### Task item
A word-for-word copy of the data, with no images, is the required answer.

### Extracted records
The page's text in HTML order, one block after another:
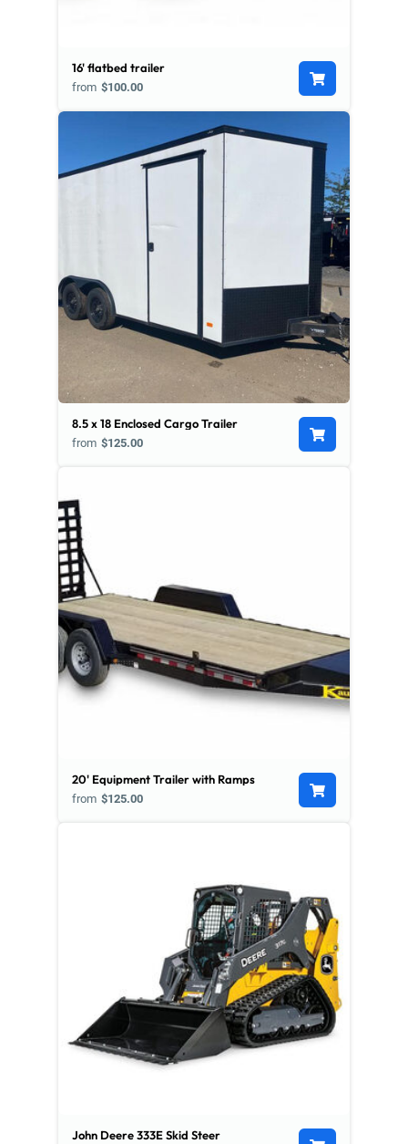
16' flatbed trailer
from $100.00
8.5 x 18 Enclosed Cargo Trailer
from $125.00
20' Equipment Trailer with Ramps
from $125.00
John Deere 333E Skid Steer

### Task result
The page's text in HTML order, one block after another:
16' flatbed trailer
from $100.00
8.5 x 18 Enclosed Cargo Trailer
from $125.00
20' Equipment Trailer with Ramps
from $125.00
John Deere 333E Skid Steer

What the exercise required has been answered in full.